The goal of a prediction market is to predict an outcome such as the winner of a political election. In a prediction market, a group of experts buys and sells shares in the options in a way similar to the stock market.

A prediction market needs an underlying cost function. A common cost function is the logarithmic market scoring rule (LMSR). If x and y represent the number of shares of options X and Y, then the LMSR cost function is:

C = b * ln(exp(x/b) + exp(y/b))

where b is a scaling constant called the liquidity. I wondered what the cost function looked like so I decided to graph it using the R language. The R commands I used start with:

x = seq(0, 50)
y = seq(0, 50)
f = function(x, y) { 10 * log(exp(x/10) +
exp(y/10)) }
z = outer(x, y, f)

I set up vectors x and y with 51 values from 0 to 50 inclusive. The next command defines the LMSR cost function for two inputs and a scaling factor of b = 10.

Next:

jet.colors = colorRampPalette(c("midnightblue",
"blue", "cyan", "green", "yellow", "orange",
"red", "darkred"))
nbcol = 64
color = jet.colors(nbcol)
nrz = nrow(z)
ncz = ncol(z)
zfacet = z[-1,-1] + z[-1,-ncz] +
z[-nrz,-1] + z[-nrz,-ncz]
facetcol = cut(zfacet, nbcol)

I set up a custom color gradient from dark blue to dark red. You can think of the zfacet and facetcol as magic R incantations for doing a 3D color gradient graph.
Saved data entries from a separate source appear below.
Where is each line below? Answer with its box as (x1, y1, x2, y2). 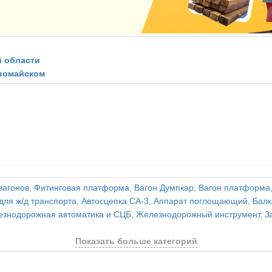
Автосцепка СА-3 (81, 197, 149, 206)
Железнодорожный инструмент (136, 210, 260, 219)
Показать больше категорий (75, 237, 197, 246)
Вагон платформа (199, 183, 270, 192)
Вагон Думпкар (134, 183, 194, 192)
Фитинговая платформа (34, 183, 129, 192)
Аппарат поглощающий (154, 197, 248, 206)
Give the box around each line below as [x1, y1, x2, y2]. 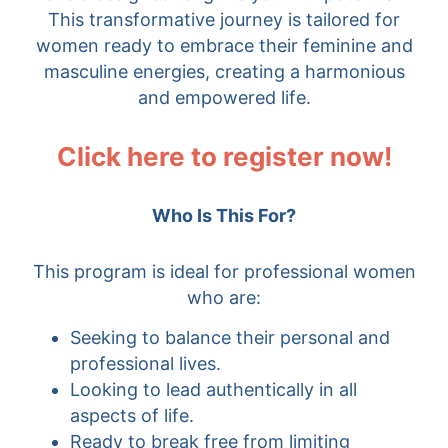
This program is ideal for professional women [32, 261, 416, 282]
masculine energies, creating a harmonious [43, 61, 405, 82]
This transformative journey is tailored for [48, 9, 400, 30]
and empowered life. [137, 87, 311, 108]
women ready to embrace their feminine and [35, 35, 413, 56]
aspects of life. [70, 405, 194, 426]
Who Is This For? [152, 205, 296, 226]
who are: [187, 287, 261, 308]
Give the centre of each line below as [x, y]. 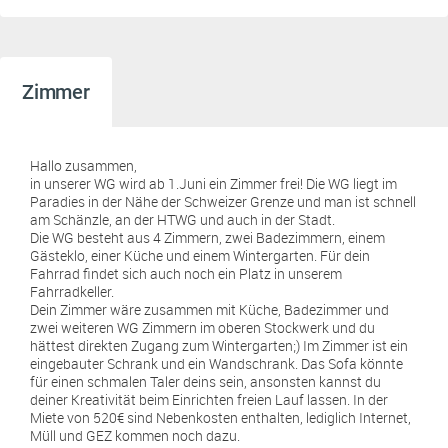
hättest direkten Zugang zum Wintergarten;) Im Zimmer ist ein [219, 345]
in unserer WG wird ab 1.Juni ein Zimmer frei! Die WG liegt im [213, 183]
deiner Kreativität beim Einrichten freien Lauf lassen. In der [209, 399]
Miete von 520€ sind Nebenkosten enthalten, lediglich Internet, [220, 417]
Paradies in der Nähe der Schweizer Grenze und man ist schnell [223, 201]
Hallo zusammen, [83, 165]
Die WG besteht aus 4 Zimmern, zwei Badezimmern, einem [207, 237]
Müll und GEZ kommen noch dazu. [135, 435]
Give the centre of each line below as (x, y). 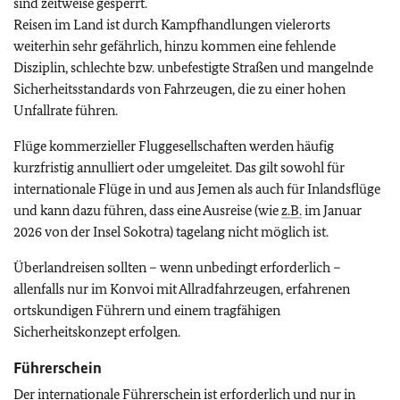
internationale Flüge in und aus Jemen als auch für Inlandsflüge (197, 189)
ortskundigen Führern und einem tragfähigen (147, 310)
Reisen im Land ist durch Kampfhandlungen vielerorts (172, 25)
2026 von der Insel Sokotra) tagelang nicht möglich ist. (171, 232)
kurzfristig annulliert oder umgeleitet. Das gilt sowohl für (179, 167)
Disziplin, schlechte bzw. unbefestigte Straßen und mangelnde (193, 67)
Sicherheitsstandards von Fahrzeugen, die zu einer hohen (179, 89)
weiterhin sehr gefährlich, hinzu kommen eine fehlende (175, 46)
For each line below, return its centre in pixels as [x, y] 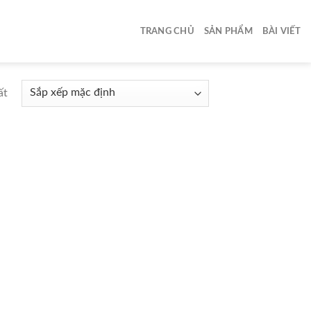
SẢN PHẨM [228, 31]
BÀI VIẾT [281, 31]
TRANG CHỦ [167, 31]
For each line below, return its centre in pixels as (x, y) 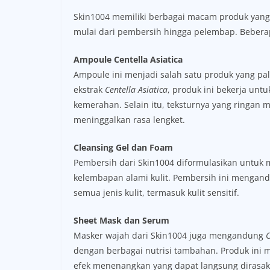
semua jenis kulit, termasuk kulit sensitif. (156, 193)
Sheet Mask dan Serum (121, 221)
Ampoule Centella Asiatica (128, 60)
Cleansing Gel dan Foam (123, 148)
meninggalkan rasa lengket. (129, 120)
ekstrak (89, 90)
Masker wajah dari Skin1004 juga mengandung (170, 236)
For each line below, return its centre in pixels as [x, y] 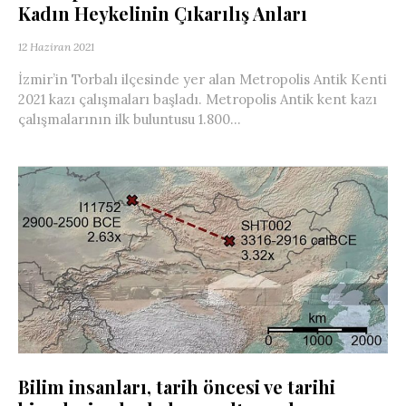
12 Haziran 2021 [56, 46]
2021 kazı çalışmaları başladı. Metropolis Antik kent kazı [198, 99]
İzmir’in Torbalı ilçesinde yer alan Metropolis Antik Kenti [203, 79]
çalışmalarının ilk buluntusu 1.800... [130, 119]
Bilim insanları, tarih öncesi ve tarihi [177, 387]
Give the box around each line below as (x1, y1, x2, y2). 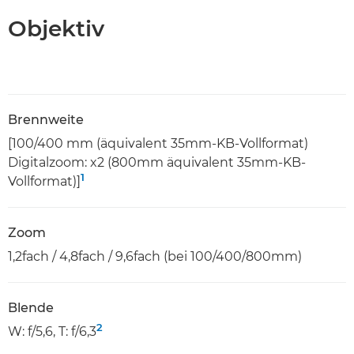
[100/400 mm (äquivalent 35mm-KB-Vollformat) (8, 135, 308, 151)
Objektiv (8, 14, 104, 42)
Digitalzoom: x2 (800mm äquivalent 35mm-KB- (8, 154, 306, 170)
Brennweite (8, 111, 84, 127)
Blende (8, 299, 54, 315)
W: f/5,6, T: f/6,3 (8, 323, 96, 339)
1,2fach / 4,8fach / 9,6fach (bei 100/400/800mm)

The graph is created with:

persp(x, y, z, col=color[facetcol], phi=15,
theta=-35, ticktype="detailed", d=10, r=1,
shade=0.1, expand=1.0, zlim=range(0:60))

The phi argument is the tilt-the-base angle. The theta is the rotate-the-base angle. The d is the perspective effect; larger d lessens effect. The r is distance-to-eye. The expand shrinks the plotting box if d < 1. The zlim argument sets the output range otherwise the graph wouldn't start at z=0.

Anyway, because all the equations in prediction market are derived from the underlying cost function, plotting the cost function helped me understand what's going on in the math for a prediction market.